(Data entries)
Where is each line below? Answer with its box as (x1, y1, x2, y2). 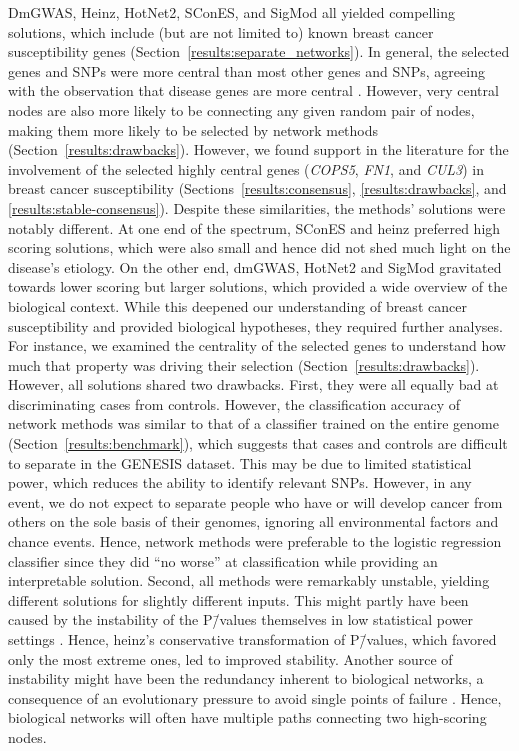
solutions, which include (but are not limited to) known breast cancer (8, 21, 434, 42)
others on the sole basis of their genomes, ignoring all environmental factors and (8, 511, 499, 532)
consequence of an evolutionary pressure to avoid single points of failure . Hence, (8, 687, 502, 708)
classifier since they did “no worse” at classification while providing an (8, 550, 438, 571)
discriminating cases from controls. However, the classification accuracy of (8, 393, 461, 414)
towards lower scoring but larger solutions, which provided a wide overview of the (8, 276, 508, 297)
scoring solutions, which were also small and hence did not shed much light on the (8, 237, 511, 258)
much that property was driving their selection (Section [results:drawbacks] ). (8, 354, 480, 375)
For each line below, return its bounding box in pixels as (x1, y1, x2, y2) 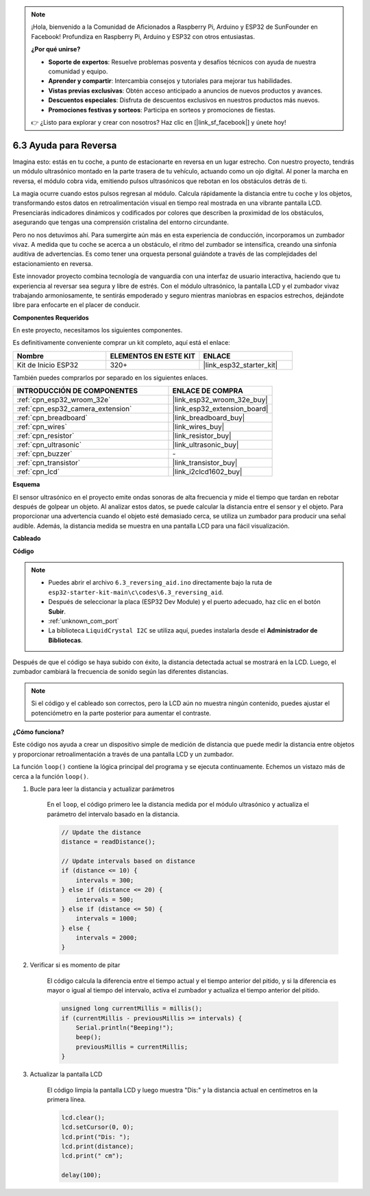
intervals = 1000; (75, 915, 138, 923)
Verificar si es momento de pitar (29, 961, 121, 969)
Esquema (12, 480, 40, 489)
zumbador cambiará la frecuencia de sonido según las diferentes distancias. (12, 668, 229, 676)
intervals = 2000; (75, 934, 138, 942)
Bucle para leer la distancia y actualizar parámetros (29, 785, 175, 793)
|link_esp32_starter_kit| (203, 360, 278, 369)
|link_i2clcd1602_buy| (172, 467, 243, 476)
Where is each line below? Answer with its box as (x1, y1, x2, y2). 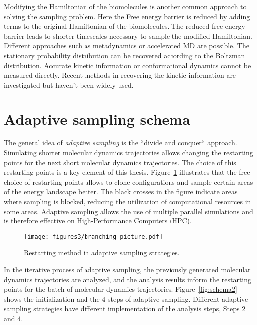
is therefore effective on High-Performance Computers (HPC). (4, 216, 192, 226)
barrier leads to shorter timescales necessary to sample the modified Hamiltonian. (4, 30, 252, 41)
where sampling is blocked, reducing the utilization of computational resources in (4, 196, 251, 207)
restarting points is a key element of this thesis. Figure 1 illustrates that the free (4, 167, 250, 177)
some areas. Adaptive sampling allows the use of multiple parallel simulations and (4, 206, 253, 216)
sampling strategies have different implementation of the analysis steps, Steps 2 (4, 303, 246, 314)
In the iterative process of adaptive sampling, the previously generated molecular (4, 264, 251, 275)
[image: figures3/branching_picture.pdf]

> [Exercise brief]
Exactly the lines from the line containing "intervals = 2000; (75, 934, 138, 942)" to the end of the records need to be copied, both ends included, with pictures left out.

> [Response to the task]
intervals = 2000; (75, 934, 138, 942)
Bucle para leer la distancia y actualizar parámetros (29, 785, 175, 793)
|link_esp32_starter_kit| (203, 360, 278, 369)
|link_i2clcd1602_buy| (172, 467, 243, 476)
Where is each line below? Answer with its box as (x1, y1, x2, y2). 
is therefore effective on High-Performance Computers (HPC). (4, 216, 192, 226)
barrier leads to shorter timescales necessary to sample the modified Hamiltonian. (4, 30, 252, 41)
where sampling is blocked, reducing the utilization of computational resources in (4, 196, 251, 207)
restarting points is a key element of this thesis. Figure 1 illustrates that the free (4, 167, 250, 177)
some areas. Adaptive sampling allows the use of multiple parallel simulations and (4, 206, 253, 216)
sampling strategies have different implementation of the analysis steps, Steps 2 (4, 303, 246, 314)
In the iterative process of adaptive sampling, the previously generated molecular (4, 264, 251, 275)
[image: figures3/branching_picture.pdf]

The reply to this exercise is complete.